* [ASSIGNED TASK]: The answer must be a single number: the count of lines in the data below that hold the word "literature".
Start of MATERIAL FOR THE TASK
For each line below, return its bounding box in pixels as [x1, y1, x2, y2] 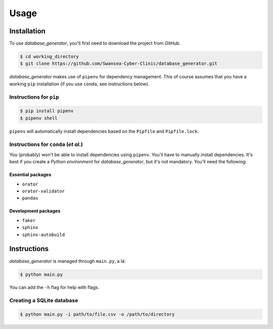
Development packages [9, 208, 61, 214]
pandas [22, 195, 38, 201]
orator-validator [22, 189, 65, 194]
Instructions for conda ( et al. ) [9, 140, 83, 148]
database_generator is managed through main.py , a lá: [9, 258, 126, 264]
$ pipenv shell [20, 115, 58, 121]
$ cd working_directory [20, 54, 79, 60]
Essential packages [9, 172, 52, 178]
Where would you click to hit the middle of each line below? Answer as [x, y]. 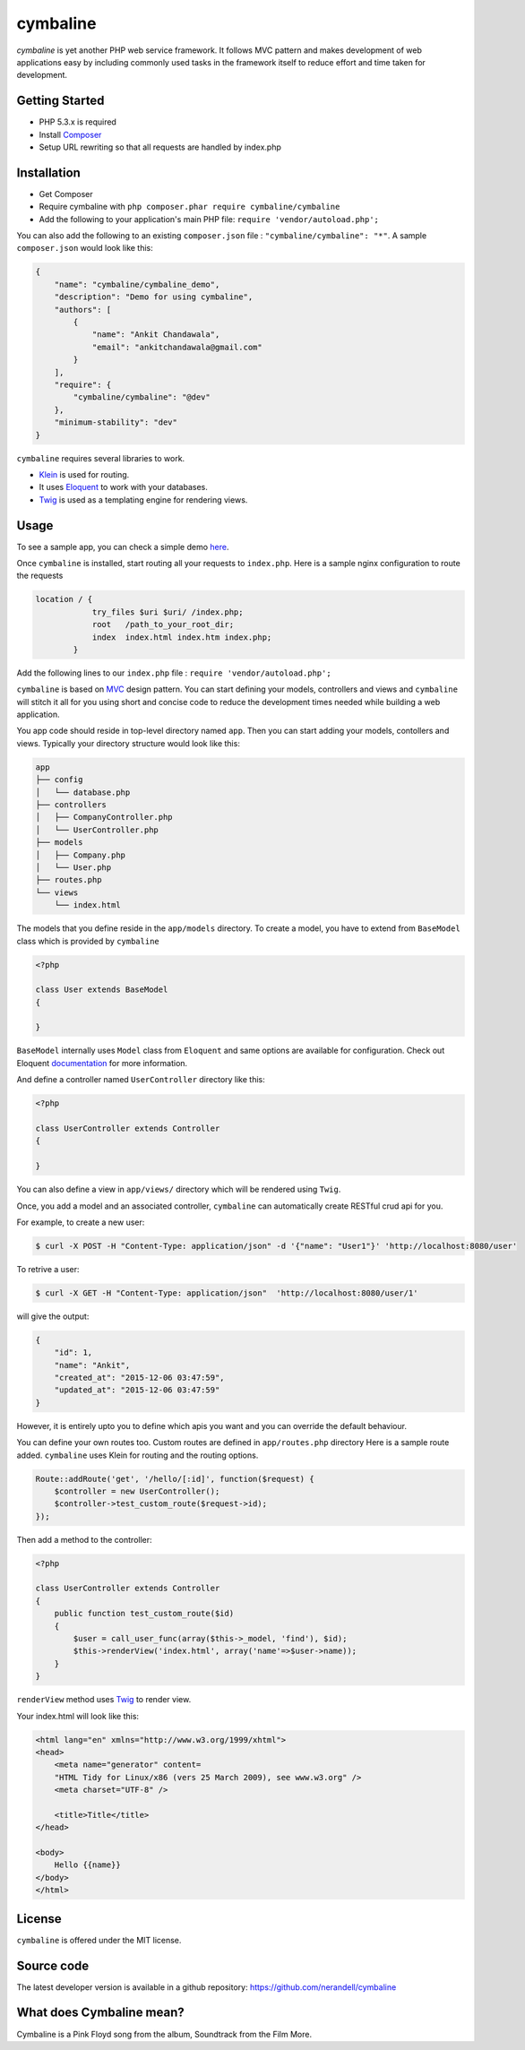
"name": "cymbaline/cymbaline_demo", [137, 284]
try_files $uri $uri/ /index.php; [168, 612]
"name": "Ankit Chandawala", [156, 335]
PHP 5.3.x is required [77, 122]
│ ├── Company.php [80, 855]
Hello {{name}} [87, 1865]
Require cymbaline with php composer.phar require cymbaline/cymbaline [189, 207]
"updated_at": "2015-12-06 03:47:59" [137, 1390]
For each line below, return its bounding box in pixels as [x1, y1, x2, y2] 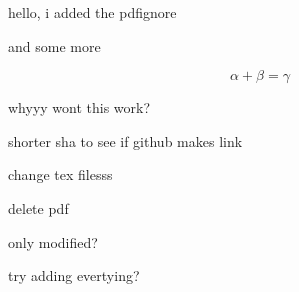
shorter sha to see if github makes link [8, 130, 243, 151]
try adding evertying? [8, 265, 140, 286]
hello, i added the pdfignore [8, 2, 177, 22]
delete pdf [8, 197, 69, 218]
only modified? [8, 231, 98, 252]
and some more [8, 35, 101, 56]
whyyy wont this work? [8, 97, 151, 118]
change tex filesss [8, 164, 113, 185]
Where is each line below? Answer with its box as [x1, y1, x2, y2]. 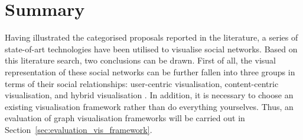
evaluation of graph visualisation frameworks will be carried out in [5, 112, 245, 124]
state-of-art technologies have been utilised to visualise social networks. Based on [5, 42, 298, 55]
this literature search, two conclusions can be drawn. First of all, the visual [5, 54, 276, 66]
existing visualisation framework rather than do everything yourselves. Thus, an [5, 100, 294, 112]
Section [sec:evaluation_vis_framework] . [5, 123, 152, 135]
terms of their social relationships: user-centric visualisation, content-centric [5, 77, 279, 89]
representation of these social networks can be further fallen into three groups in [5, 65, 295, 78]
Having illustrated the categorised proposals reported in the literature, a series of [5, 31, 298, 44]
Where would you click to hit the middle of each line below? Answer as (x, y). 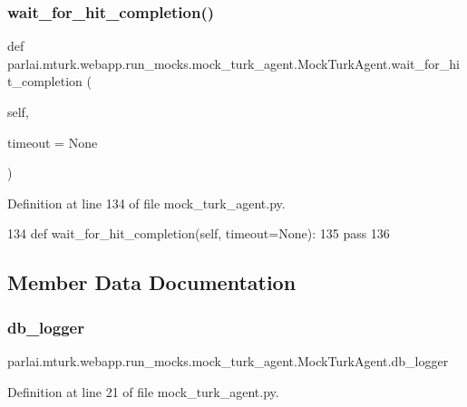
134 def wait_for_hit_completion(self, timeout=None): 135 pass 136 (199, 233)
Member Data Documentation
End of MATERIAL FOR THE TASK
* [RESULT FOR THIS TASK]: 2